The number of intersecting $k$-arithmetic progressions below $n$ is capped by $nk$

Question

I found this as an exercise in the context of capping Van der Waerden numbers:

For a given arithmetic progression $S \subseteq [n] = \{1,...,n\}$ with $|S| = k$ there are at most $nk$ other such progressions $T$ with $S \cap T \neq \emptyset$.

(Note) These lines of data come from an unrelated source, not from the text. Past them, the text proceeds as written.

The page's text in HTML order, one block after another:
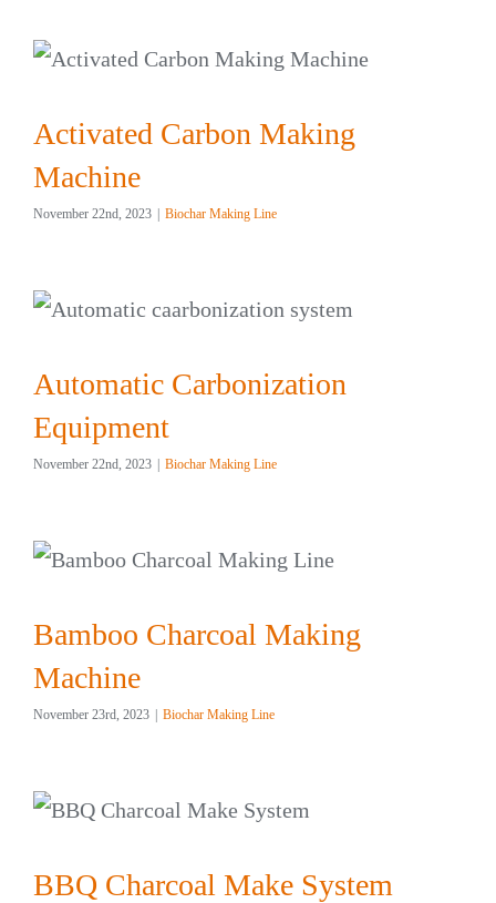
Activated Carbon Making
Machine
November 22nd, 2023 | Biochar Making Line
Automatic Carbonization
Equipment
November 22nd, 2023 | Biochar Making Line
Bamboo Charcoal Making
Machine
November 23rd, 2023 | Biochar Making Line
BBQ Charcoal Make System
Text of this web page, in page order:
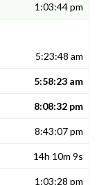
1:03:44 pm
5:23:48 am
5:58:23 am
8:08:32 pm
8:43:07 pm
14h 10m 9s
1:03:28 pm
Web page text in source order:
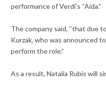
performance of Verdi’s “Aida.”
The company said, “that due
Kurzak, who was announced
perform the role.”
As a result, Natalia Rubis will
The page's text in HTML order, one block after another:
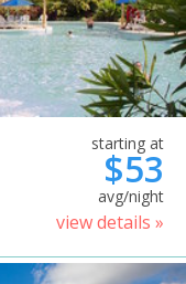
starting at
$53
avg/night
view details »
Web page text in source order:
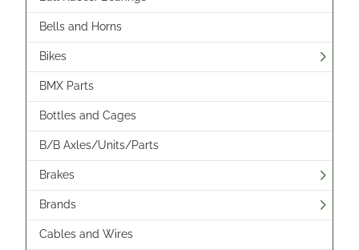
Bells and Horns
Bikes
BMX Parts
Bottles and Cages
B/B Axles/Units/Parts
Brakes
Brands
Cables and Wires

I came really close with this technique: Given $S = \{a_1 + i d_1: 0 \le i \le k-1\}$ we pick an intersecting $T = \{a_2 + i d_2: 0 \le i \le k-1\}$ by first picking $i,j$ (with $k^2$ possibilities) as the indices of their first intersection point $$x := a_1 + i d_1 = a_2 + j d_2$$ Then we pick $d_2$ from which $a_2$ and thus $T$ are fixed, so we want $\frac{n}{k}$ possibilities here. The first and last element of $T$ have to be in $[n]$, so $$x-jd_2 \ge 1$$ $$x+(n-1-k)d_2 \le n$$ from which we get $$1 \le d_2 \le \frac{x-1}{j}$$ $$1 \le d_2 \le \frac{x-n}{n-1-k}$$ At first I forgot the $-1$ in the second inequality, which easily leads to at least one of them yielding $\le \frac{n}{k}$ possibilities for $d_2$. With the $-1$ though I only get really close to $\frac{n}{k}$ but can't get to it...

Answer 1

The number of such progressions does not exceed even $(n-2)k$. It suffices to prove that for each fixed $t\in \{1,\ldots,n\}$ the number of progressions containing $t$ is at most $n-1$ (subtract 1 for our progression $S$ and sum up over $t\in S$).

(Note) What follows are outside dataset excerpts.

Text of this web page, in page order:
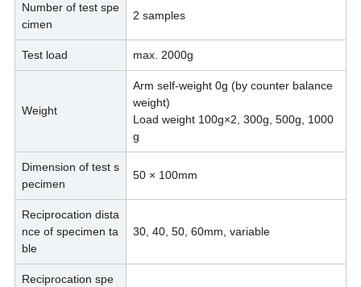
Number of test spe
cimen
2 samples
Test load max. 2000g
Weight
Arm self-weight 0g (by counter balance
weight)
Load weight 100g×2, 300g, 500g, 1000
g
Dimension of test s
pecimen
50 × 100mm
Reciprocation dista
nce of specimen ta
ble
30, 40, 50, 60mm, variable
Reciprocation spe
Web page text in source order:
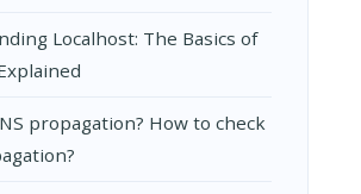
Localhost: The Basics of
propagation? How to check

The number of progressions for which $t$ is the last term does not exceed $(t-1)/(k-1)$. The number of progressions for which $t$ is the first term does not exceed $(n-t)/(k-1)$. For each $j=2,\ldots,k-1$ the number of progressions for which $t$ is the $j$-th largest term does not exceed $(n-1)/(k-1)$, since the difference of progression does not exceed $(n-1)/(k-1)$, and the progression is uniquely determined by the difference and $j$-th term. Totally at most $$\frac{(t-1)+(n-t)+(k-2)(n-1)}{k-1}=n-1$$ progressions.